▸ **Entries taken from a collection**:
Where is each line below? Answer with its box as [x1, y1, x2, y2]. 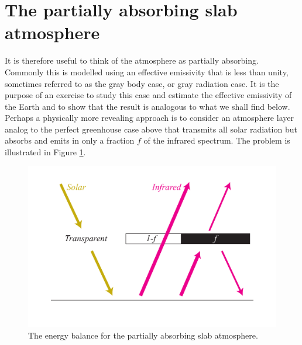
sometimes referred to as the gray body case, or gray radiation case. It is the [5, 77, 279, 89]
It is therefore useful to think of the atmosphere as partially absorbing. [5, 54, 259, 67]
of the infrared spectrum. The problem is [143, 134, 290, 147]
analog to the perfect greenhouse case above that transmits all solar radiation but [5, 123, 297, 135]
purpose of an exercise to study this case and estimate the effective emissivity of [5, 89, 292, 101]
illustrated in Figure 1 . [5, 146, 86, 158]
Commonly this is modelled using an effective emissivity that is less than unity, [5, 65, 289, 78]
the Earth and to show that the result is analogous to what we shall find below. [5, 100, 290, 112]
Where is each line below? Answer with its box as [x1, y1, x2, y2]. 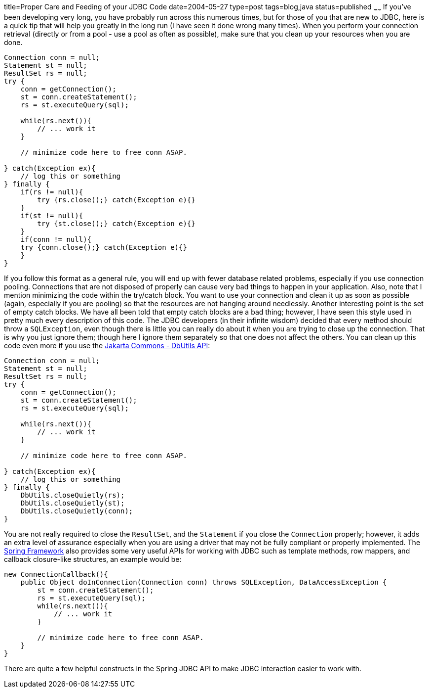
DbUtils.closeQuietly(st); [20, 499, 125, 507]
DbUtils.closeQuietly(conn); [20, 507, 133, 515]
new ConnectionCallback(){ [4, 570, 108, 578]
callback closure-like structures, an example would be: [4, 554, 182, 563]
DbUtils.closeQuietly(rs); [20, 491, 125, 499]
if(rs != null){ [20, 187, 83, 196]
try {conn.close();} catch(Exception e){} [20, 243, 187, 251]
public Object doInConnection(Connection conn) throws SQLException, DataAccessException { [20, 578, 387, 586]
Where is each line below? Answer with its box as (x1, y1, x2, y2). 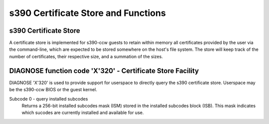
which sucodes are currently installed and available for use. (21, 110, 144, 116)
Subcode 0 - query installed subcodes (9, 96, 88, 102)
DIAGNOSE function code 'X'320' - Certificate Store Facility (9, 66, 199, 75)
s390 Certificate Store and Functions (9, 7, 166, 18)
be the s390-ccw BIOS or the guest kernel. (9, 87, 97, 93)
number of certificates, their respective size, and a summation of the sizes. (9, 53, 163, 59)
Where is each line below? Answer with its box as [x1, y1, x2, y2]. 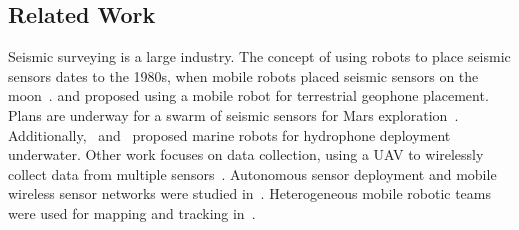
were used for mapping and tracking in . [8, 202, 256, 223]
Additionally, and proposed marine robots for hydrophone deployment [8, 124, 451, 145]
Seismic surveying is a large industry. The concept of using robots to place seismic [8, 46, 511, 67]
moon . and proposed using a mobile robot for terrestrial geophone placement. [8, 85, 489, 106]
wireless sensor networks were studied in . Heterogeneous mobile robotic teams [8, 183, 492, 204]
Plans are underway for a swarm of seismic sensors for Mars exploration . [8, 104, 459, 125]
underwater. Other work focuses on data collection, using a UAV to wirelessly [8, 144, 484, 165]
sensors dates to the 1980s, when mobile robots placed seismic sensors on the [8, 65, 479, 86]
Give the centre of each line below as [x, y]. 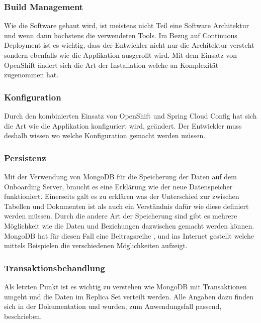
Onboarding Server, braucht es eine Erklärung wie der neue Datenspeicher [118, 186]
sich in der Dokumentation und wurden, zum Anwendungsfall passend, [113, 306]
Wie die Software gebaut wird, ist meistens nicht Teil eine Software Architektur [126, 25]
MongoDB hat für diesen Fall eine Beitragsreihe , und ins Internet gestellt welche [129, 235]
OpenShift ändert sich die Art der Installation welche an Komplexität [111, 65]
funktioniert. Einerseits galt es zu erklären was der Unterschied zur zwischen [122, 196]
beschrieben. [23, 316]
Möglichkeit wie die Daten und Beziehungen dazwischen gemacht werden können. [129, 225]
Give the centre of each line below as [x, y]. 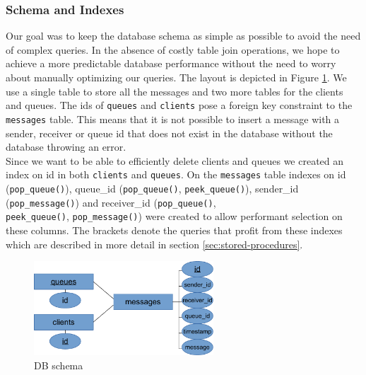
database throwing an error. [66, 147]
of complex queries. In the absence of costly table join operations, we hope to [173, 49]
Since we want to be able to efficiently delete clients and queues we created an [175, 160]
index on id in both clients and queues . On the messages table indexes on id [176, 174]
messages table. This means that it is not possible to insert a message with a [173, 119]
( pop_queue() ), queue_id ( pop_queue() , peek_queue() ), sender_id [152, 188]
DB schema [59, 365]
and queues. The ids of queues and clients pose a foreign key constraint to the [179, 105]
---
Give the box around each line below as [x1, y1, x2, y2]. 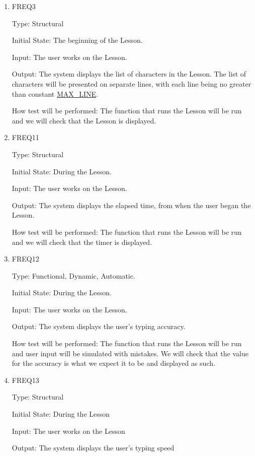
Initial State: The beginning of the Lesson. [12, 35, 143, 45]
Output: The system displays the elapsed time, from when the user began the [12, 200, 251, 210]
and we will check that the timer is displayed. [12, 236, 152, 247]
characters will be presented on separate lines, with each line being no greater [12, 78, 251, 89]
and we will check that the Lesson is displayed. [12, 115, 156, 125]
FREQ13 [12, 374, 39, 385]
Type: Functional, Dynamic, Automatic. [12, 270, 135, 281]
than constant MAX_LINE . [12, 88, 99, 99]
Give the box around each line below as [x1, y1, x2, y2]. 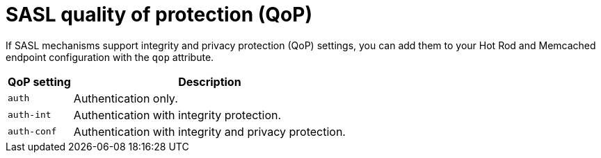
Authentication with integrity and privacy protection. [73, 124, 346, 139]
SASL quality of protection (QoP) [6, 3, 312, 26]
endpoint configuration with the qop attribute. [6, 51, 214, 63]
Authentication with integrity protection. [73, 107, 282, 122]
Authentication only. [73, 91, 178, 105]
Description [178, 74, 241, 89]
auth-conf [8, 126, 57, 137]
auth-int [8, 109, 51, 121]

▸ **Exercise goal**: Write down every line of the data above that includes the string "queues".

▸ **Response area**:
Since we want to be able to efficiently delete clients and queues we created an [175, 160]
index on id in both clients and queues . On the messages table indexes on id [176, 174]
and queues. The ids of queues and clients pose a foreign key constraint to the [179, 105]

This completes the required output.